If we wish to be taken seriously as a nation in the 21st century we must be able to fulfil our international obligations in today’s global economy. All of us, as citizens. Not just politicians in government and opposition. Accountants too, lawyers, regulators, notaries, the police, the media, prosecutors, magistrates and judges.

All of us, the whole of society must practise a public morality that makes us law-abiding and behave ethically, not only in name.

As long as we were a small economy and without extensive and deep links to the global economy and the movement of money, the rest of the world didn’t bother about our wheeling dealing, when it came to the black economy, corruption and tax evasion as we were mainly hurting ourselves.

But ever since we started taking part in the global economy we have become risky for others and, especially, with the level of scrutiny on money laundering and the financing of terrorism that was introduced after the Twin Towers September 11 attacks and becoming members of the EU, the regulatory framework under which we have to operate changed and will continue to change.

The whole of society must practise a public morality that makes us law abiding and behave ethically, not only in name- Evarist Bartolo

As a people we need to undergo a cultural change to rise to European and global standards.

It will be a relief when in the foreseeable future we are taken off the grey list and no longer considered to be risky for investment and financial services. But that does not mean that once we come off the grey list we should relax and let go.  If we do that, we will be doing much greater damage to our country.

It is in our national interest not to let our country be abused by those, locally and overseas, who want to launder their dirty money through Malta. Small countries like ours are often branded as the worst sinners and abetting international organised economic crime.

It was so refreshing last December at the Summit for Democracy to hear US Treasury Secretary Janet Yellen, honestly admitting: “…  right now, the best place to hide and launder ill-gotten gains is actually the US. And that’s because of the way we allow people to establish shell companies.”

She also said: “In the popular imagination, the money laundering capitals of the world are small countries with histories of loose and secretive financial laws.”

“The US financial system is the backbone of the world economy. Enormous amounts of illicit funds can pass through – or land – in our markets…There are far too many financial shadows in America that give corruption cover.
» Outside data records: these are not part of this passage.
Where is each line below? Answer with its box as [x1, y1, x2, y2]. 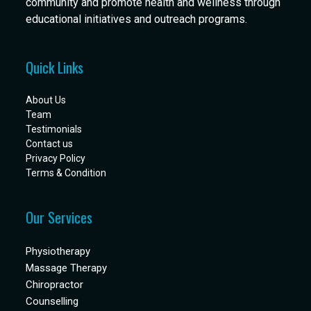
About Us [26, 94, 67, 106]
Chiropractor [26, 278, 84, 292]
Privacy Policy [26, 153, 86, 165]
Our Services [26, 207, 93, 228]
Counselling [26, 295, 79, 308]
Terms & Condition [26, 167, 107, 179]
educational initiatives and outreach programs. [26, 12, 248, 26]
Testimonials [26, 124, 83, 135]
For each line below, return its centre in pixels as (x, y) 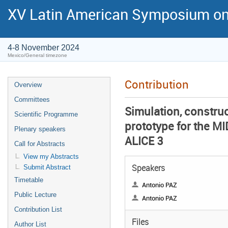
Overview (28, 85)
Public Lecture (35, 195)
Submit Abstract (47, 167)
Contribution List (38, 209)
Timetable (29, 180)
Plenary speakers (40, 129)
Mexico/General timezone (37, 55)
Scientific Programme (46, 114)

We need to throw a spotlight on them and that is what we are doing through many of the measures that are part of the government’s holistic strategy to combat corruption ...”

Yellen spoke of the need for the US to lead by example: “If we want free institutions to thrive the world over, then,  first, we must model what they look like at home.”

We look forward to all the major countries setting a good example to small countries like ours. So far, the most vociferous ones about the need to combat international economic crime have been putting into practice the maxim: “Do as I say not as I do.”